Time series come with a strict temporal order that dictate the type of operations that can be done. An example of operation is moving averages, where a window slides over the time order, and the averages of the response are computed on the subset. The tsibble package provides three moving window operations:

`slide()`

/`slide2()`

/`pslide()`

: sliding window with overlapping observations.`tile()`

/`tile2()`

/`ptile()`

: tiling window without overlapping observations.`stretch()`

/`stretch2()`

/`pstretch()`

: fixing an initial window and expanding to include more observations.

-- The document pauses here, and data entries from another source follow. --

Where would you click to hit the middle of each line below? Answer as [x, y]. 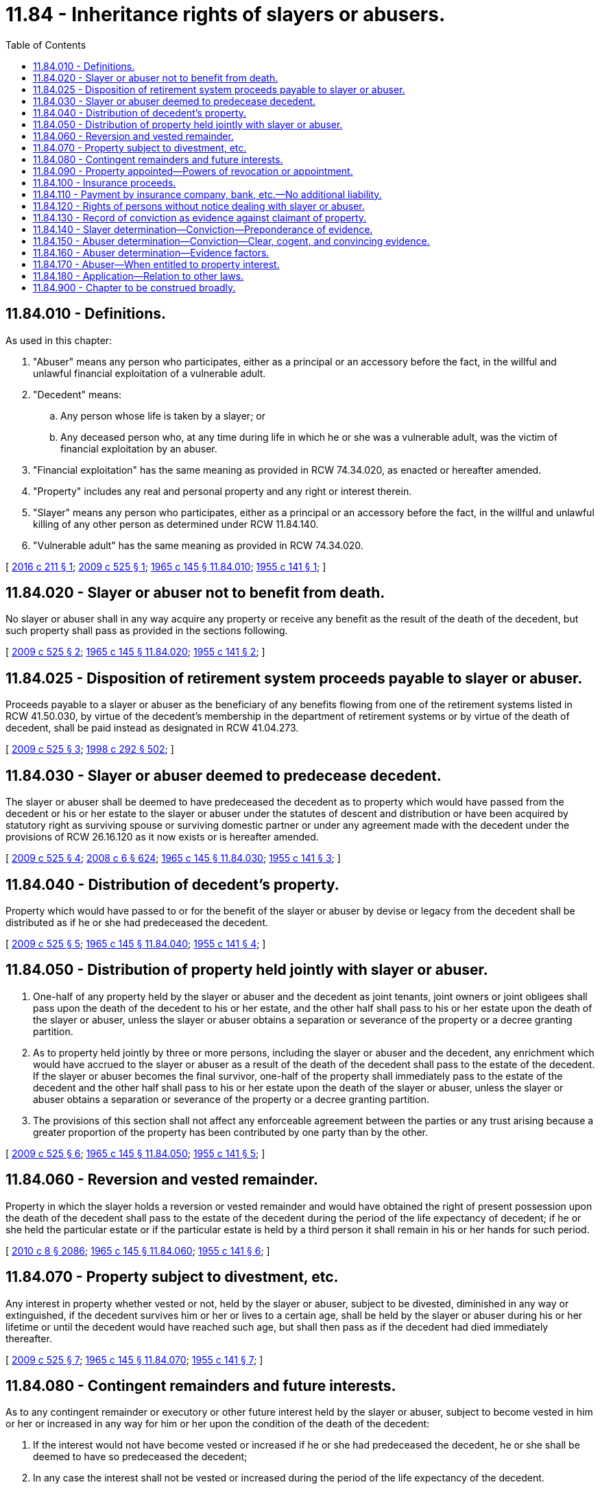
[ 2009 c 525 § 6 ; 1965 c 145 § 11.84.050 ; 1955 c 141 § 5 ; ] [135, 1153]
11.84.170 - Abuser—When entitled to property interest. [156, 264]
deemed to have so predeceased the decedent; [140, 1457]
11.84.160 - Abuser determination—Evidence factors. [151, 252]
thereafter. [29, 1338]
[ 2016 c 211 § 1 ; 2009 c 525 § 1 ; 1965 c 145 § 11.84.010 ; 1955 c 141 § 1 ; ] [166, 566]
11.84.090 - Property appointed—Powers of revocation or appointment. [193, 171]
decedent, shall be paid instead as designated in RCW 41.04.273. [152, 728]
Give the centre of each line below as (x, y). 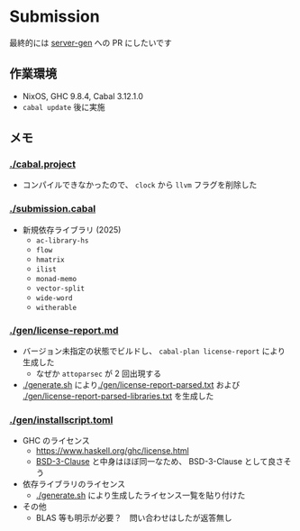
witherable (56, 307)
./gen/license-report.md (64, 330)
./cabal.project (43, 164)
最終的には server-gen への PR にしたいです (91, 42)
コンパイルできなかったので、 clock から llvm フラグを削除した (140, 185)
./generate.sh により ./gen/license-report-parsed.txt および (131, 385)
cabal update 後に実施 (64, 106)
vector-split (60, 288)
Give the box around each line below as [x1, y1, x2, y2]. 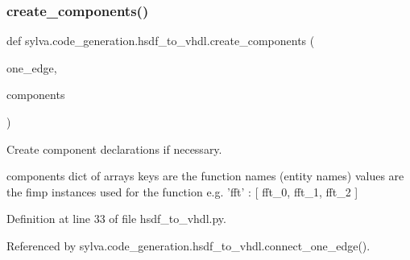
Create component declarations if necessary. [6, 140, 222, 157]
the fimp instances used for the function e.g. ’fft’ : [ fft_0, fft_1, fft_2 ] [6, 183, 358, 200]
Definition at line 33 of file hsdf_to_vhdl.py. [6, 210, 226, 227]
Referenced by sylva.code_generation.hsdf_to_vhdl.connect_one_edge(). [6, 237, 371, 254]
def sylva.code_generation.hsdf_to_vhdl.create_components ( [6, 32, 315, 49]
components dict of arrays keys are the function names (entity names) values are [6, 167, 404, 184]
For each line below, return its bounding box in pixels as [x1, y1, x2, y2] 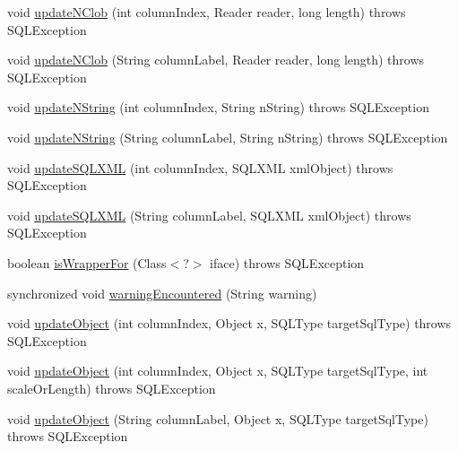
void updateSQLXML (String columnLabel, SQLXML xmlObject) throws [7, 205, 411, 224]
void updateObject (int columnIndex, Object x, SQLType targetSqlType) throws [7, 314, 452, 333]
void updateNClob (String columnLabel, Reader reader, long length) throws [7, 50, 425, 69]
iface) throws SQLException [210, 253, 365, 272]
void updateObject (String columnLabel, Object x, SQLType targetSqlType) [7, 409, 428, 428]
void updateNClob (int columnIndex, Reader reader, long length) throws [7, 3, 406, 21]
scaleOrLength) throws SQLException [7, 378, 216, 397]
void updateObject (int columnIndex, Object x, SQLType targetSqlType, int [7, 361, 428, 380]
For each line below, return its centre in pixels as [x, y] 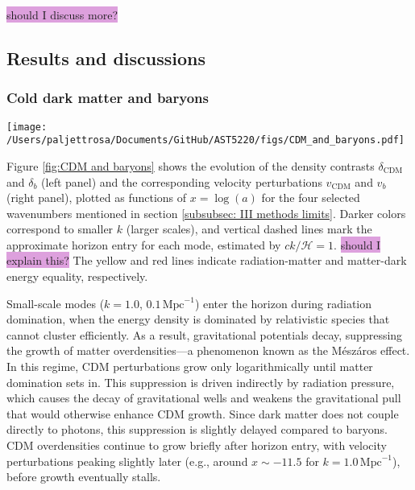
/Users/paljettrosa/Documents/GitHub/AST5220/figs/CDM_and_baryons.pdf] [205, 140]
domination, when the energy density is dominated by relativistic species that [198, 319]
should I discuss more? [62, 14]
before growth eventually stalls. [84, 477]
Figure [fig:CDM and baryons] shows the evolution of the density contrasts [191, 165]
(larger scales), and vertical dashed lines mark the [249, 229]
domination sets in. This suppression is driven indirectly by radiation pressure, [201, 382]
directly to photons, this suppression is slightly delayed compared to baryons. [197, 429]

These functions handle all sorts of inputs (not limited to tsibble) and feature *purrr*-like interface. In this vignette, I will walk you through the `slide()`

and its variants, but the example snippets are also applicable to `tile()`

and `stretch()`

.

In spirit of the `purrr::map()`

family, `slide()`

accepts one input, `slide2()`

two inputs, and `pslide()`

multiple inputs, all of which always return lists for the sake of type stability. Other variants including `slide_lgl()`

, `slide_int()`

, `slide_dbl()`

, `slide_chr()`

return vectors of the corresponding type, as well as `slide_dfr()`

and `slide_dfc()`

for row-binding and column-binding data frames respectively. This full-fledged window family empowers users to build window-related workflows in all sorts of ways, from fixed window size to calendar periods, and from moving average to model fitting.

The `pedestrian`

dataset includes hourly pedestrian counts in the city of Melbourne, with `Sensor`

as key and `Date_Time`

as index. These windowed functions are index-based rolling for tackling general problems, rather than time indexed. Implicit missing values are thereby made explicit using `fill_gaps()`

, and `.full = TRUE`

warrants the equal time length of each sensor. This prepares the data inputs in the expected order.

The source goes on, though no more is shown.